We took the remaining affected sites offline so we could focus on ensuring stability of the Mehrathon event. As you can see, the transaction duration on meh.com has been much improved over the past couple hours.
After determining meh.com was stable we eventually brought the rest of our affected sites back online. The whole saga put a pretty big dent in what’s been a good streak over the past 90 days.
Here’s a good place to plug that we’re hiring DevOps Engineers. If you’ve enjoyed this OHSHIT REPORT and would like to help us keep our Redis cluster healthy and meh.com up and running check out our job postings over at mercatalyst.com/jobs.
- 24 comments, 28 replies
- Comment
/showme a healthy Redis cluster
@heartny glad to see the /showme command made it through tonight’s saga.
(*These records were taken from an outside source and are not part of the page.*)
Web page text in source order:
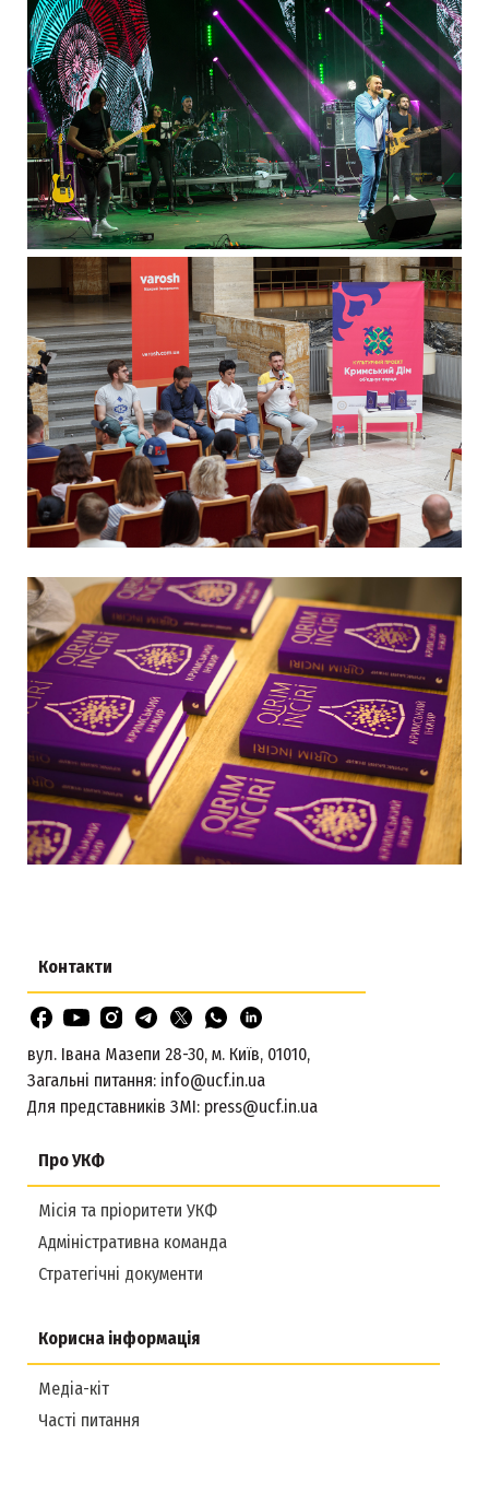
Про УКФ
Місія та пріоритети УКФ
Адміністративна команда
Стратегічні документи
Корисна інформація
Медіа-кіт
Часті питання
Контакти
вул. Івана Мазепи 28-30, м. Київ, 01010,
Загальні питання: info@ucf.in.ua
Для представників ЗМІ: press@ucf.in.ua

What politician is to blame for this? Perhaps it is the state mine inspector or superintendent of schools!
Cluster is right!
@shawn made such a beautiful RFO it became a post
Maybe if you wouldn’t have sent e-mails to everyone about the mehrathon and let us be surprised like most times, this cluster fuck wouldn’t have happened.
@Felton10 i got an IRK
@therealjrn I didn’t maybe that is why I am complaining.
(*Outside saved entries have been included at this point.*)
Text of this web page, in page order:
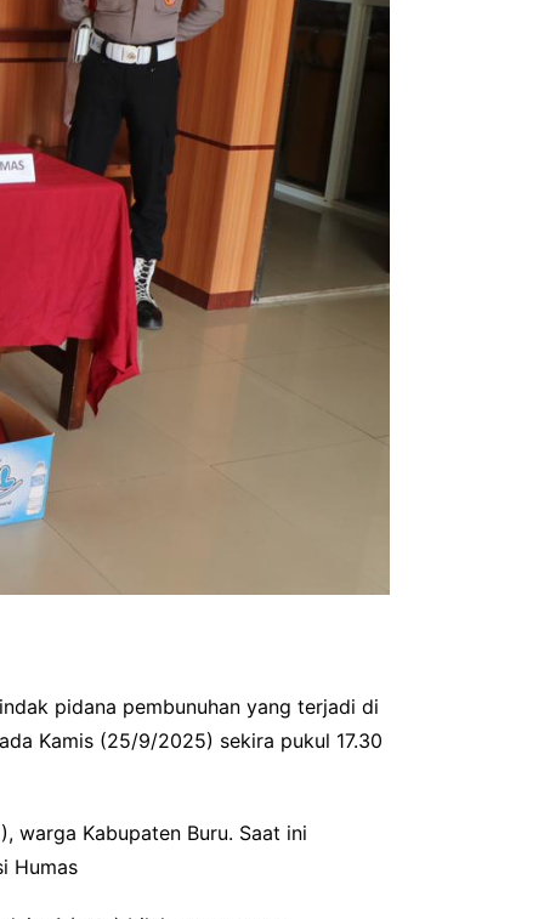
pidana pembunuhan yang terjadi di
Kamis (25/9/2025) sekira pukul 17.30
warga Kabupaten Buru. Saat ini
Humas
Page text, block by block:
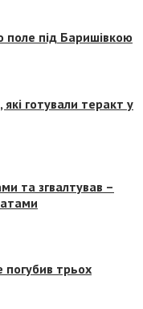
поле під Баришівкою
готували теракт у
та згвалтував –
погубив трьох
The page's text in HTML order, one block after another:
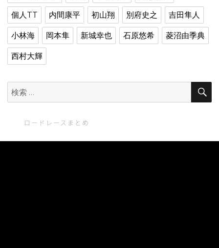
個人TT 内間康平 初山翔 別府史之 吉田隼人
小林海 岡本隼 新城幸也 石原悠希 菱沼由季典
西村大輝
検
索:
検
ロードレースまとめ
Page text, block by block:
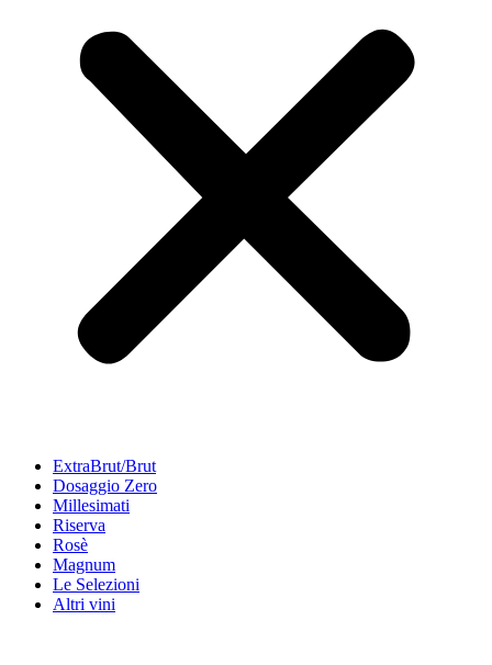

@therealjrn Update: I got mine on the first IRK of the morning at 8:40 AM so I can stop complaining.
damn reddit clusters
@carl669 you forgot your opportunity to add to the (cluster) fuck count. There. Fixed it for you. (grin).
Huh. The old ohshit-dot-report domain is gone. Even though it had been pretty much abandoned and redirected to Meh, its existence was a measure of Mediocre’s differentiation from the soulless commercial norms.
I haven’t even read it yet but @shawn and @snapster I Iove the OHSHIT reports and that is some classic meh.
I did miss those and I know it has to be way less common now that it’s built out. But still. When it happens and a technical share of why. I still really like.
If the DevOps role ever becomes 100% remote, call me.
@jo2y ah, yes. Forgot to mention 100% remote.
so-- you never figured it out, just did the Microsoft thing and rebooted everything??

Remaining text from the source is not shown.